Editor’s note: Editorials are intended to serve as the jumping-off point, not the conclusion, to discussion. As part of the Daily Bruin’s commitment to its readers, the board hopes to present a responsible and clear analysis of relevant events and news items affecting the lives of those we serve, but our editorials are not representative of the Daily Bruin’s views on issues as a whole. We encourage all readers to reach out to our board members and to respond to our editorials.
We’ve all been there. You’re sitting in a lecture and realize you forgot to fill out the COVID-19 Symptom Monitoring Survey.
And yet, nothing has happened. Your instructor hasn’t kicked you out, and your classmates have no idea.
With many of us experiencing this, it’s obvious the COVID-19 prevention systems UCLA has in place are not cutting it.
The current symptom monitoring survey does not push students and staff to adhere to safety protocols, nor does it mitigate any of the risk. Students can easily ignore the survey or lie on it without facing repercussions.
In addition, not all students are being treated with the same rigor of monitoring. While student workers are asked to mark the locations on campus they will be visiting, students who don’t work on campus are not asked the same question.
The COVID-19 pandemic is still a pressing threat. In the last month, Los Angeles reported at least 300 new COVID-19 cases each day. With flu season upon us, now is not the time to go easy on public health measures. Administrators should be pioneering equitable practices and efficient COVID-19 monitoring to keep the Bruin community safe.
There is no excuse for anything less.
First off, the university must make better use of the symptom monitoring survey. High-traffic buildings could have BruinCard scanners similar to those already on the Hill and in libraries with staff members requiring students to show their clearance certificates before entering. This can encourage students to fill out the survey before reaching campus – which is what they’re supposed to do anyway.
Even with these changes, the system would still allow for students to falsify information on the surveys. Here, greater investment in accessible online learning options can help.
Since the beginning of the school year, the Disabled Student Union has been advocating for the school to do just that. Currently, instructors are not required to record or livestream their classes – a serious problem for students with COVID-19 symptoms or underlying health conditions.
Even when instructors do attempt to provide that reasonable accessibility, technical issues can and have emerged, diminishing efforts to create an equitable learning environment.
The Academic Senate has frequently cited its academic freedom requirements, which means they cannot mandate instructors to follow specific guidelines such as offering remote learning options.

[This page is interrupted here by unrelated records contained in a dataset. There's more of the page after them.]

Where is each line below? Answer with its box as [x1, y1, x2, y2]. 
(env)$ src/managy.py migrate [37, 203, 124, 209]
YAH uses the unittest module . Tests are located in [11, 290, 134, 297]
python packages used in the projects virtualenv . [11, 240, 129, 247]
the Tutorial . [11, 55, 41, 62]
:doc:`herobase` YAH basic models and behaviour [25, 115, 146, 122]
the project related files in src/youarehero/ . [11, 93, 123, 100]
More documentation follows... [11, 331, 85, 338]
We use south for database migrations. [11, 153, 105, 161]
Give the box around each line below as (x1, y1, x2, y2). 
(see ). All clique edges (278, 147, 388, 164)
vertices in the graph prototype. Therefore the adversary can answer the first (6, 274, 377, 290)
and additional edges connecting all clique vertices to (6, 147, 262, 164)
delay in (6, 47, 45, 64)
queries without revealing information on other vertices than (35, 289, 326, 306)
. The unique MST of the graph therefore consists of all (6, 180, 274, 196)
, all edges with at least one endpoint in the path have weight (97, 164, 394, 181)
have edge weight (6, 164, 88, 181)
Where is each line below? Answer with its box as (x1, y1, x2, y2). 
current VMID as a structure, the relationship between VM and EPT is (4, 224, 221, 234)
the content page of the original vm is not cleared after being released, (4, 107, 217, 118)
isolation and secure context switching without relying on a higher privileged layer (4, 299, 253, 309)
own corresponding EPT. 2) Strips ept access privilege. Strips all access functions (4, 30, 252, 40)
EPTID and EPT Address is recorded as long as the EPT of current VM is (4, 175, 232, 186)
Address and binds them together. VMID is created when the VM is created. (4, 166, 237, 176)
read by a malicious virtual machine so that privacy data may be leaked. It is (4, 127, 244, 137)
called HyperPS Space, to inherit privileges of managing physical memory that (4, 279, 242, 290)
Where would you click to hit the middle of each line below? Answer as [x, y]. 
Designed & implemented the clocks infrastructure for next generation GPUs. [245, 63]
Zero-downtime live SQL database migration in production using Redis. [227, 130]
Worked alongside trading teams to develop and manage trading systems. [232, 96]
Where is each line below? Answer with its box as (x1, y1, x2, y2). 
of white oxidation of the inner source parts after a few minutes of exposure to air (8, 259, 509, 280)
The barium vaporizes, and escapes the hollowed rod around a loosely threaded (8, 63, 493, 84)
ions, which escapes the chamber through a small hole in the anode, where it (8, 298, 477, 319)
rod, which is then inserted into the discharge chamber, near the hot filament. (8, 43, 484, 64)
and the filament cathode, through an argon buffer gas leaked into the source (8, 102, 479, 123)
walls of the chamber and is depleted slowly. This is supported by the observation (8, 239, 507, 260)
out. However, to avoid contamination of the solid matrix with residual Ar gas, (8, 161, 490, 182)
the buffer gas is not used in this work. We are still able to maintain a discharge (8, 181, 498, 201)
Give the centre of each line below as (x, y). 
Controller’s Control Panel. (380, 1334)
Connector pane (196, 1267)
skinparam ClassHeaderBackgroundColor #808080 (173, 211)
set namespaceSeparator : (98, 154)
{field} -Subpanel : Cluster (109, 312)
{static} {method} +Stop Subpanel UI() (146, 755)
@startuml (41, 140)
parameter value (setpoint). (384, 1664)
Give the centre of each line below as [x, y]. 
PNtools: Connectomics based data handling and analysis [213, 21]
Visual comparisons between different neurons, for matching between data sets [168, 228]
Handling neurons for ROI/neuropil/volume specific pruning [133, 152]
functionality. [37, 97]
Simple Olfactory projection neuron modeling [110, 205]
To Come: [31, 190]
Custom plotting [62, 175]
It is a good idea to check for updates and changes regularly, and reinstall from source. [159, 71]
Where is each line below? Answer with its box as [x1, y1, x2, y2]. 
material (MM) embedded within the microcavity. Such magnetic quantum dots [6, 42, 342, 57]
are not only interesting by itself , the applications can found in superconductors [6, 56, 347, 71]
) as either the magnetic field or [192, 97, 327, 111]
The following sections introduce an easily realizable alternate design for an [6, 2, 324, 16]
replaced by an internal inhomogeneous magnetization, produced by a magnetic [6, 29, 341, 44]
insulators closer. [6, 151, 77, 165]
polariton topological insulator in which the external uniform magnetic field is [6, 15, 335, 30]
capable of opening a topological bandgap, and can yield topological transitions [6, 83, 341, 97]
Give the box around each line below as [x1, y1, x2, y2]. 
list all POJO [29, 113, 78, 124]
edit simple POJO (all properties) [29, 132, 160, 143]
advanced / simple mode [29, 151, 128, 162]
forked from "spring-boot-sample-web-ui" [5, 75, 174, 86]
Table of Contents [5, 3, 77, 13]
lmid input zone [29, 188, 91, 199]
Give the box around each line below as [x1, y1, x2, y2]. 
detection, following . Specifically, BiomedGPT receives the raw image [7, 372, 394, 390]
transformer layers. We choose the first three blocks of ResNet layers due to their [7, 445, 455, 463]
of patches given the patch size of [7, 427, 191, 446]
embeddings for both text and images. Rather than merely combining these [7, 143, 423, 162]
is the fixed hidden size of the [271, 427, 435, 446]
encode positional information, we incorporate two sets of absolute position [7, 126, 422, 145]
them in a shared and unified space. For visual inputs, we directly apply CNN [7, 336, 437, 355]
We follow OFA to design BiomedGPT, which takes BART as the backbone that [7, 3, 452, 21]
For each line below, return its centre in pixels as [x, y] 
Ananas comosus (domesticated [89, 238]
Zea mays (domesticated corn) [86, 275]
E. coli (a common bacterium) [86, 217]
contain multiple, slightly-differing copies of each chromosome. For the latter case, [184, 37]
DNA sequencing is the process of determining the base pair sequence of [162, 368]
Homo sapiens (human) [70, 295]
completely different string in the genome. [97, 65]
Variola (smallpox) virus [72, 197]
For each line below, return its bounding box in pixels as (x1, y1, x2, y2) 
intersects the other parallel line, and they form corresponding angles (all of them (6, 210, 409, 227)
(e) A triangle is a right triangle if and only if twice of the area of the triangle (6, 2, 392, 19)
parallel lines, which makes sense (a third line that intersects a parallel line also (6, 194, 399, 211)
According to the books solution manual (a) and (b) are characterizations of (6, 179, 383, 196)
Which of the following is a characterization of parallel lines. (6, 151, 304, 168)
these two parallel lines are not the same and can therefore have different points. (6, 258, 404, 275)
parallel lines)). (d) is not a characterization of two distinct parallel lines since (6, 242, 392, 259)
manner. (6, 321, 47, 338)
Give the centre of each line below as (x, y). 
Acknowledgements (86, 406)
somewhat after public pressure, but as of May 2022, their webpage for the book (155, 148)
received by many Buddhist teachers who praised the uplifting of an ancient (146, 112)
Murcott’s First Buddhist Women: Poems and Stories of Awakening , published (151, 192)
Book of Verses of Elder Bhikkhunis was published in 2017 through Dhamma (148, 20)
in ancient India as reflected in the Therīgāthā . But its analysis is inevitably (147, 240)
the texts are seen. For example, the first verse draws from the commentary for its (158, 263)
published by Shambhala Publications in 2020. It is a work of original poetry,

Academic freedom for instructors is important, but the senate can still make online learning options easier to implement.
For example, it can call on the university to offer instructors more technological support in the classroom. Many classrooms already have Zoom streaming or recording capabilities, but these are useless if teaching staff do not know how to handle audio or video issues that may arise.
Hybrid options are possible, but only if administrators are willing to give sufficient guidance. Students should not have to advocate for more accessible learning options when the pandemic has taught us the feasibility of online learning. It’s the responsibility of those in power to make a UCLA education safe and attainable.
Increasing safety, eliminating in-person attendance requirements – including the implicit ones – and following through on better virtual learning resources may not solve all the issues surrounding the pandemic, but these actions are certainly better than what we have.
Continued complacency is not acceptable.